そして、日にち毎に分かれているページの後半には、彼女が胸の内にしまい込んでいた思いが鮮明に書き綴られていた。
『4月○日
今日、優しい人に会った。転んでしまったのに、手を差し伸べてくれた。明日も会えたらいいな。でも、明日には今日のことを忘れてしまう。だから、この手帳に記しておこう。彼の優しい声だけは、きっと覚えていられる気がする』
『4月○日
また、彼に会えた。でも、先週のことは覚えてないだなんて言えなかった。手帳さえ落としていなければよかったのに。きっと私のこと、変な人だと思うはず。でも不思議と、優しく接してくれる。この温かさだけは、明日も覚えていますように』
『5月○日
毎週のように、彼と会ってる。仕事の愚痴を聞いてくれる。私の病気のことを聞いても、気にしないでいてくれる。毎日記憶が消えても、彼のことを思い出すのが楽しみになってきた。手帳を開くたびに、温かい気持ちでいっぱいになる』
『6月○日
今日も、5番線で迷子のふりをした。本当は3番線だって手帳を見たら分かるのに。でも、会いたかった。毎朝、彼に会えるこの時間が、今の私の幸せ。病気のことを忘れられる、大切な時間』
『6月○日
病院で先生に、症状が悪化してると言われた。今朝の幸せな気分が台無し。口がうまく動かせなかったけど、ちゃんと彼と喋れたかな』
『7月○日
また、彼の名前を聞けなかった。怖い。名前を知ってしまったら、もっと好きになってしまう気がする。好きになったら、忘れることが怖くなる。でも、前に進まないと。来週は、絶対名前を聞こう。頑張れ、私』
ページをめくるたび、涙が溢れた。
自分がどうしようもなく愚かで、憎い。彼女の葛藤も、苦悩も、恐怖も、全く理解していなかった。

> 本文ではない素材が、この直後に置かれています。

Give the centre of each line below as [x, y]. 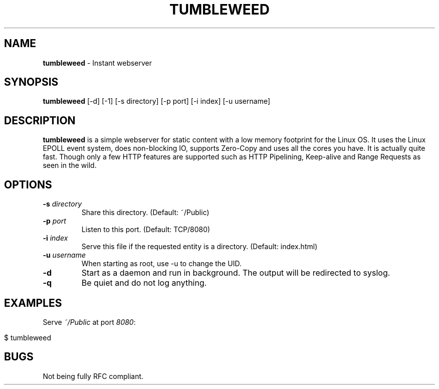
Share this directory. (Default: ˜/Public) [145, 213]
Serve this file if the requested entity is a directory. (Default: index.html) [199, 247]
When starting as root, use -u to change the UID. [161, 264]
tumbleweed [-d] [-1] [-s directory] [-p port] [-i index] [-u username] [157, 101]
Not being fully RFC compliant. [93, 376]
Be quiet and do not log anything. [144, 283]
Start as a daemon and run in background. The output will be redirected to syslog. [236, 273]
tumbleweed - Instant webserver [97, 63]
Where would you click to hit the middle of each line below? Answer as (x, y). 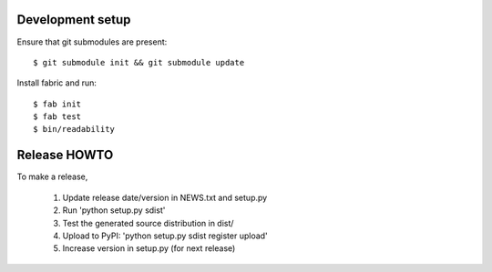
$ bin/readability (74, 129)
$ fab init (57, 104)
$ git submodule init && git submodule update (139, 62)
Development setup (74, 20)
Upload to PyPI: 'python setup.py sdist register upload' (165, 236)
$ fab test (57, 117)
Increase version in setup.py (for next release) (149, 248)
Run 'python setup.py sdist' (114, 210)
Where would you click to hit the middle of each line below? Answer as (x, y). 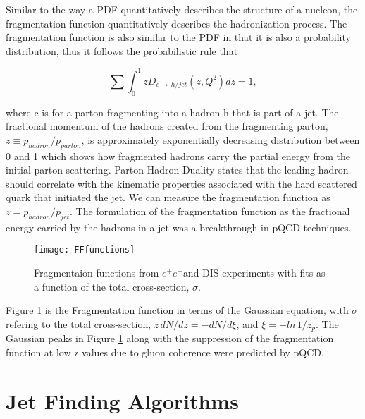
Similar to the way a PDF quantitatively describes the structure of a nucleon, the (182, 9)
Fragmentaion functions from (97, 273)
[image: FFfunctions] (85, 250)
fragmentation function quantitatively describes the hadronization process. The (177, 23)
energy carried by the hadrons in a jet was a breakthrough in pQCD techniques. (179, 227)
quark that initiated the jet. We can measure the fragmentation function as (168, 197)
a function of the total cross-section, (112, 286)
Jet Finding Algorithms (122, 400)
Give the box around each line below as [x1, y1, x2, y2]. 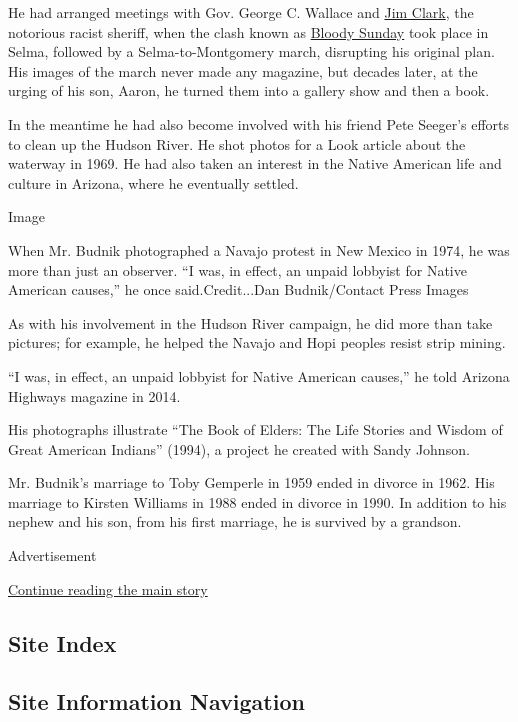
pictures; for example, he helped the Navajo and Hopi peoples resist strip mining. [8, 332, 506, 353]
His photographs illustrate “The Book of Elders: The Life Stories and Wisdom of [8, 419, 503, 440]
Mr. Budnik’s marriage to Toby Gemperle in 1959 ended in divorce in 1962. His [8, 472, 495, 493]
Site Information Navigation [8, 686, 305, 717]
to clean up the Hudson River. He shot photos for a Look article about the [8, 133, 466, 154]
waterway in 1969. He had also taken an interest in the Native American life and [8, 153, 502, 174]
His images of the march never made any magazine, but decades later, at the [8, 60, 478, 81]
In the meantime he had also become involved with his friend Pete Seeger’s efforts [8, 113, 510, 134]
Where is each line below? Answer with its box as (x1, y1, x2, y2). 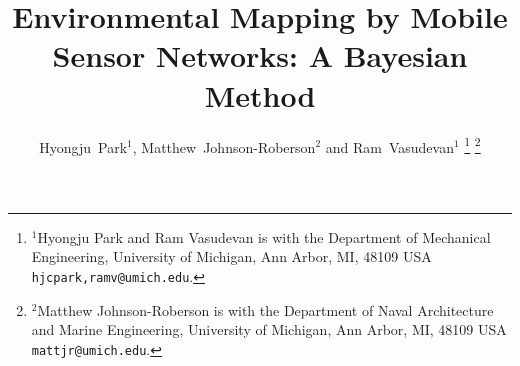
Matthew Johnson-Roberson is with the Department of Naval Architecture (37, 299, 494, 320)
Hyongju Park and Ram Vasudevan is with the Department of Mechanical (37, 226, 491, 247)
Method (204, 74, 316, 115)
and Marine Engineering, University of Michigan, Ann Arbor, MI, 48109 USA (31, 319, 507, 340)
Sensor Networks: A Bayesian (52, 35, 468, 76)
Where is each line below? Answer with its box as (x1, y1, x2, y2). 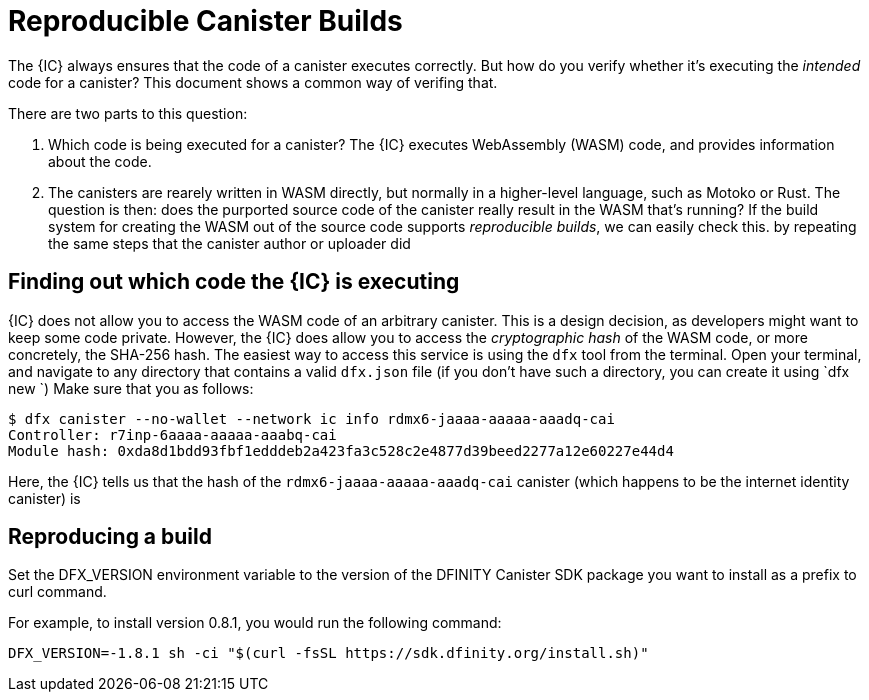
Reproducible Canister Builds (8, 4, 403, 38)
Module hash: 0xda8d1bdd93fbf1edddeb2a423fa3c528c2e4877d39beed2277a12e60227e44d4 (8, 442, 674, 459)
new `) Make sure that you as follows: (8, 379, 254, 397)
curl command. (8, 583, 107, 601)
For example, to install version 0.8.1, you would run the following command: (8, 614, 502, 632)
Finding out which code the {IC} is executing (8, 269, 460, 295)
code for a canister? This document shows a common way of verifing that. (8, 73, 498, 91)
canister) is (8, 489, 81, 507)
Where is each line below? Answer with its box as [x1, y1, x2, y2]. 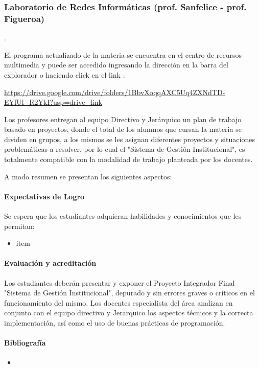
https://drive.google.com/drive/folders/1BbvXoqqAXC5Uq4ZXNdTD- [4, 86, 225, 97]
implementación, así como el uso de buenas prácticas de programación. [4, 317, 225, 328]
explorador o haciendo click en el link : [4, 69, 125, 80]
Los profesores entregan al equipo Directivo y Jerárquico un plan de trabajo [4, 113, 242, 124]
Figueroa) [4, 12, 45, 25]
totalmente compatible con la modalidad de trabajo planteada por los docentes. [4, 154, 253, 165]
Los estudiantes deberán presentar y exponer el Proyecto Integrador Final [4, 277, 235, 288]
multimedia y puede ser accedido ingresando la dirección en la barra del [4, 59, 229, 70]
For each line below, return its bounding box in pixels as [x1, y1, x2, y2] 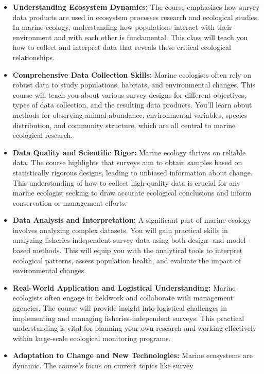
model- [226, 235, 248, 245]
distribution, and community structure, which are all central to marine [12, 119, 236, 130]
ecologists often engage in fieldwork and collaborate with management [12, 292, 234, 303]
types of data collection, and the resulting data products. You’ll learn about [12, 99, 252, 110]
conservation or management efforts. [12, 197, 127, 208]
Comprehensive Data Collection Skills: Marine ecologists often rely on [12, 69, 251, 80]
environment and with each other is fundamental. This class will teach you [12, 31, 248, 42]
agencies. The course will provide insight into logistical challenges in [12, 302, 227, 313]
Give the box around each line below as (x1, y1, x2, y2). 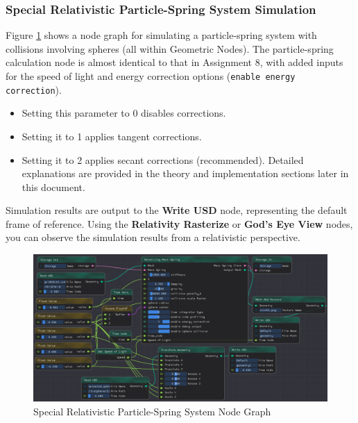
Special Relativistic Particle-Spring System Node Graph (33, 404, 271, 418)
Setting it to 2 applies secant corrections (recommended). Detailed (22, 152, 304, 167)
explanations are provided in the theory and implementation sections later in (22, 166, 349, 181)
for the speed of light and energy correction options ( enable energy (6, 69, 296, 83)
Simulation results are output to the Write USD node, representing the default (6, 203, 348, 217)
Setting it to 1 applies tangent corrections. (22, 128, 202, 143)
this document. (22, 179, 85, 194)
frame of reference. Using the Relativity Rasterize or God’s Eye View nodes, (6, 216, 353, 231)
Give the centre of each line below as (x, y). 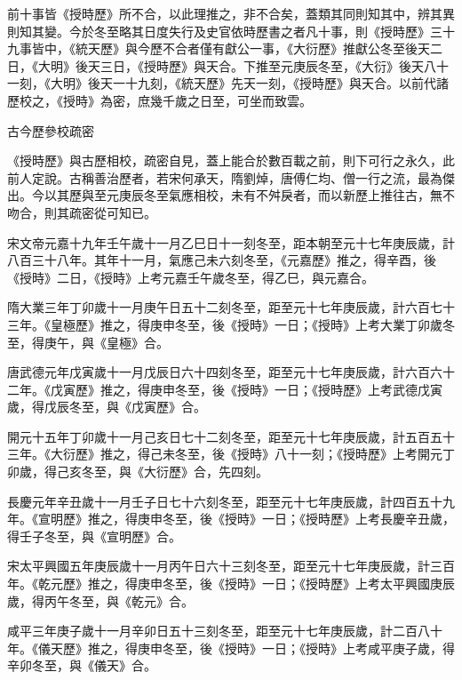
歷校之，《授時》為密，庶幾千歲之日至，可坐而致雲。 (159, 100)
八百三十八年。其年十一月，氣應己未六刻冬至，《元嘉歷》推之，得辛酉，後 (222, 260)
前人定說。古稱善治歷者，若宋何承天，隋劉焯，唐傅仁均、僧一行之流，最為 (225, 177)
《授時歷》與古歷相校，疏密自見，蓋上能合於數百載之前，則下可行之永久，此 (231, 160)
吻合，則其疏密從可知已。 (82, 212)
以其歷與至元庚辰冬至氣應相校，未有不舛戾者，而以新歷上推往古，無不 (249, 195)
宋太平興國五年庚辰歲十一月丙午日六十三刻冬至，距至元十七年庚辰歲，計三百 (231, 566)
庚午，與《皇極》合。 (106, 342)
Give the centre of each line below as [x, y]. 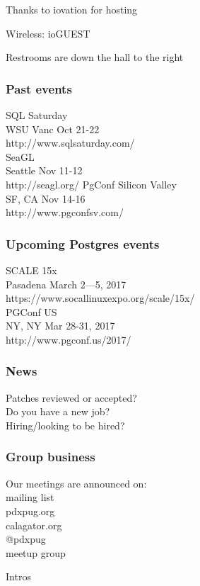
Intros [18, 576]
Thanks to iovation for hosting [72, 9]
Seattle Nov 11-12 [44, 170]
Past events [39, 88]
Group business [51, 457]
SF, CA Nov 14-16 [46, 198]
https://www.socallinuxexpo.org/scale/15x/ [100, 298]
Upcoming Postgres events [83, 243]
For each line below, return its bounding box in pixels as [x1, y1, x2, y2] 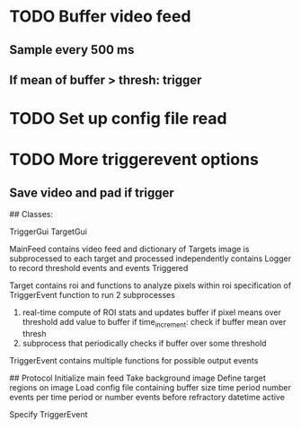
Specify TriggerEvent [9, 408, 88, 419]
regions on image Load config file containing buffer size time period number [9, 381, 292, 392]
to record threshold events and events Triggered [9, 263, 189, 274]
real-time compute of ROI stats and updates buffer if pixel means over [22, 307, 281, 318]
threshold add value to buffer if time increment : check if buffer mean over [22, 317, 287, 329]
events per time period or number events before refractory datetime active [9, 391, 286, 402]
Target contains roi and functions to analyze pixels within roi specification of [9, 280, 292, 291]
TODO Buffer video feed [9, 6, 191, 27]
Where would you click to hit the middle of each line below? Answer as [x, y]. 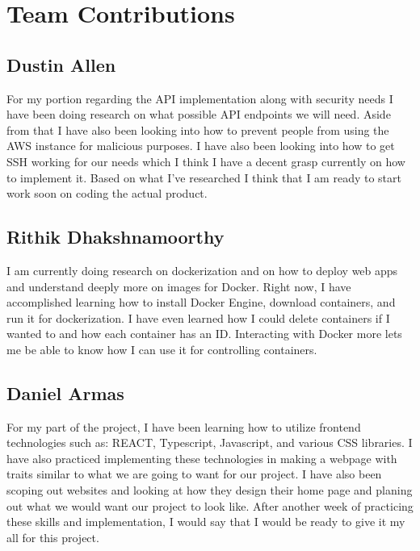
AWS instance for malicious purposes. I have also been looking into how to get [201, 146]
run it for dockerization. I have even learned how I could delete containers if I [198, 317]
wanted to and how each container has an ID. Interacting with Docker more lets [204, 334]
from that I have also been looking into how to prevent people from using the [198, 129]
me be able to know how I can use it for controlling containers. [162, 349]
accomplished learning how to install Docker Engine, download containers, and [201, 302]
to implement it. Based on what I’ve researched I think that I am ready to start [204, 177]
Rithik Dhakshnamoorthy [115, 237]
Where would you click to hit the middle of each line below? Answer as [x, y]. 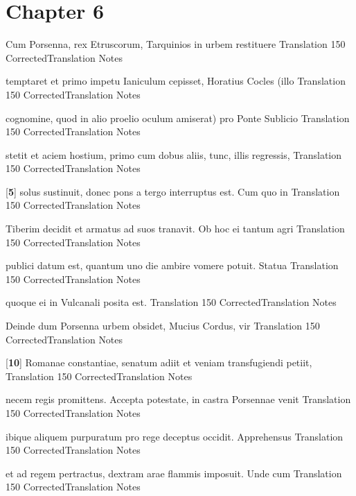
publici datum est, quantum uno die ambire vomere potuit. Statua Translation [172, 265]
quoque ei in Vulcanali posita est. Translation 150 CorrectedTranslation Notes [171, 302]
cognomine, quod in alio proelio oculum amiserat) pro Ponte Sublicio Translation [178, 118]
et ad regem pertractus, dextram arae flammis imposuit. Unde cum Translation [174, 473]
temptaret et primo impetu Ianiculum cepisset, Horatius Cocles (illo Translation [176, 81]
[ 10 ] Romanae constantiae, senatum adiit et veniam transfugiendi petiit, [159, 362]
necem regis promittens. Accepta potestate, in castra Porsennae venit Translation [178, 399]
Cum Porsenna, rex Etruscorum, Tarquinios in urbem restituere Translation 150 [176, 44]

無邪気な笑顔に夢中になるばかりで、なにも見えていなかったんじゃないか。
最後に記入されたページには、小さな押し花の栞が挟まれていた。
胸ポケットからボールペンを取り出すし、涙で滲む文字の下に、続きを書き綴った。
君のことが好きです。この先も、絶対に忘れない。
天野 遥人
枯れた押し花は、涙で濡れても再生しない。鮮やかな色を取り戻すわけでもない。
ただ、彼女との思い出だけは、これからも色褪せることはないだろう。
手帳には、彼女が眠る墓地の住所が記載されたメモが挟まっていた。これで、夏季休暇中の予定は決まった。
窓の外では、いつもと変わらない三鷹の街並みが、夏の陽射しに照らされている。緑豊かな並木道を、彼女も毎日歩いていたのだろうか。
記憶が消えても、想いが消えることはない。
彼女とかけがえのない時間を過ごしたこの街で、私はこれからも生きていく。
それが、彼女との最後の約束になった。